Is this an acceptable circuit for debouncing a Raspberrry Pi input pin?

Question

I am trying to design a circuit to debounce an input switch on a Raspberry Pi. The switch is for a doorbell, so it doesn't need to register multiple valid presses that are close together in time. There will be at least a second between any two actuations.

I have done some research, and the thing that confuses me, is that I'm not sure if both R2 and R3 are required, or just one (and in that case, which one). My understanding is that a value of 300nF for the capacitor, and 100k for the resistor, to give a time constant of 30ms, should be ok.

(Where R1 is the internal pull up resistor)

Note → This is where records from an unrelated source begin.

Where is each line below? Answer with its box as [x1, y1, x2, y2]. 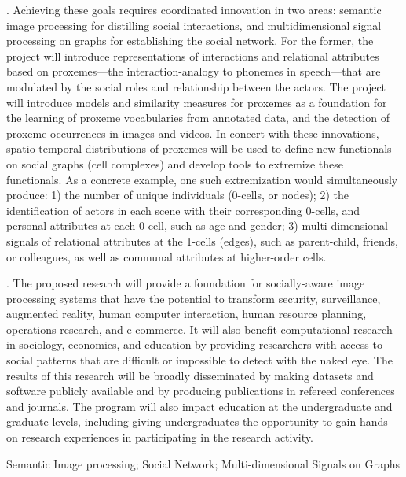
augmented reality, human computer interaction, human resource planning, [6, 305, 367, 322]
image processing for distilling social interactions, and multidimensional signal [6, 17, 382, 33]
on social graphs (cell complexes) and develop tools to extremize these [6, 155, 343, 172]
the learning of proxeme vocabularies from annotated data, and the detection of [6, 109, 390, 126]
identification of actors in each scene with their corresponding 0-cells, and [6, 202, 360, 218]
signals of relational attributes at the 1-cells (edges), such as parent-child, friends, [6, 232, 398, 249]
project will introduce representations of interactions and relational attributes [6, 47, 379, 64]
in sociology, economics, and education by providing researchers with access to [6, 336, 382, 353]

As I understand it, removing R3 would make the switch short the capacitor, which breaks the debouncing effect. Remving R2 would mean that when the switch is released, there willl be a large inrush current from the pin into the capacitor (which might damage the pin?). The thing I don't understand, is whether the time constant calculation should reference R2, R3 or both.

(I know I could just copy this from somewhere, but I would like to learn.)

Answer 1

You are correct about R3. However, R2 is not necessary: when the button is released, the capacitor will charge slowly due to the resistance of R1. When the button is pressed, it will discharge slowly due to the resistance of R3. In fact, R2 can even cause a problem: with the button pressed, the capacitor voltage will not reach ground (since R2 and R1 will form a voltage divider).

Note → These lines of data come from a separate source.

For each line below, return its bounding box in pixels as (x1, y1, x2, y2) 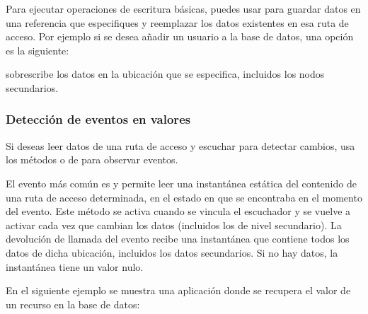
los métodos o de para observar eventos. (6, 152, 178, 167)
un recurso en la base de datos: (6, 296, 140, 311)
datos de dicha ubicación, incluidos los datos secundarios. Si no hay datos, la (6, 245, 338, 260)
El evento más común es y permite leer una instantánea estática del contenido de (6, 175, 357, 190)
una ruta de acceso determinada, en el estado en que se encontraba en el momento (6, 190, 362, 204)
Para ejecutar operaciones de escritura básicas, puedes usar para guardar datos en (6, 1, 361, 16)
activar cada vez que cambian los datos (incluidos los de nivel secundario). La (6, 217, 342, 232)
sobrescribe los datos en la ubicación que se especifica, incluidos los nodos (6, 66, 325, 81)
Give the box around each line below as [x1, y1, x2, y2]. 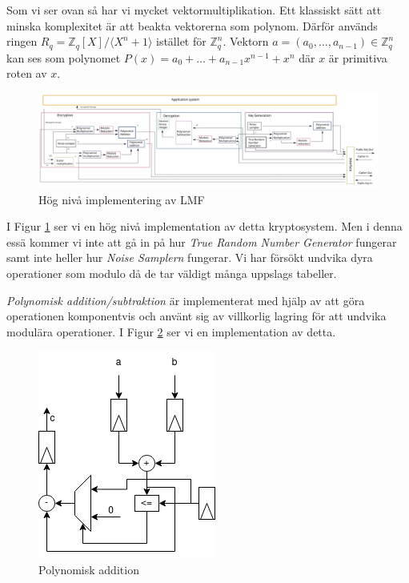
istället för [155, 33, 207, 50]
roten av [6, 65, 47, 82]
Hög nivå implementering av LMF [38, 191, 205, 207]
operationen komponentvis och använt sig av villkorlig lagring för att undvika [6, 308, 387, 324]
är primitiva [328, 49, 387, 66]
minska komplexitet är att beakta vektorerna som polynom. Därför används [6, 17, 378, 34]
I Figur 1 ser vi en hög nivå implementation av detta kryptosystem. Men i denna [6, 218, 403, 235]
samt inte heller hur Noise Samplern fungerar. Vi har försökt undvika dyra [6, 249, 373, 266]

As for the time constant, it should take all resistances "seen" by the capacitor terminals into account. When the button is pressed, this is \$(R_1 + R_2) || R_3\$ (found by shorting power to ground and solving for the equiv. resistance between the two capacitor terminals).

When the button is released, the time constant for charging is based on the resistance \$(R_1 + R_2)\$. As you can see, even with R2 gone, inrush is limited by R1.

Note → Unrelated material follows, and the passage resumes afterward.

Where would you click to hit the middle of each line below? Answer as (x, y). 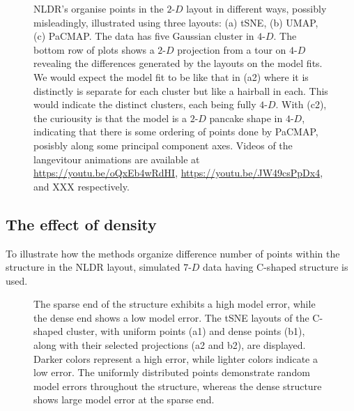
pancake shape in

There is another issue here: the steady-state voltage when the button is pressed. This voltage will not be ground, but rather is \$\frac{R_3}{R_1 + R_3}\$ (ignoring R2). This voltage will be far too high with your choice of R3. You can get rid of R2 and R3 altogether: the capacitor will charge rapidly from the button, but this inrush is generally acceptable at the size you mention, while the pull-up resistor's current will still be acceptable to avoid GPIO damage.

Answer 2

You do not need R2. If you want to include R3, traditionally it is on the other side of the switch, so both the switch and the capacitor are connected directly to GND. Yes, it's a series circuit and it doesn't matter, but that is the way most designers think.

R1 - 100K

R3 - 1K (optional)

The only reason for R3 is to limit the peak current through the switch contacts when they close around a fully charged capacitor. If this were a 2 minute timer with a 1000 uF capacitor, then there would be an issue. But a doorbell switch can handle a 1 amp inductive load, so I don't think R3 is necessary for a capacitor as small as yours.

Answer 3

All you need is a capacitor and a pullup resistor. All debouncing can be done in software. I don't know how you are sensing the input but a simple way is to read it every 10 to 50ms. If it reads high twice in a row that is a button press. If it reads low twice in a row, the button has been released. If it is still bouncing, change it to three times in a row. Put the pullup and capacitor somewhat near the input. The capacitor is not for debouncing it is for noise immunity since you probably have a long wire going to a button somewhere. An ESD diode near the input would also be a good idea, but the capacitor will help with ESD, too. Something like 220pF to 1nF would be plenty. If you do use R2 or R3, their combined resistance should be much smaller than R1 as others have noted.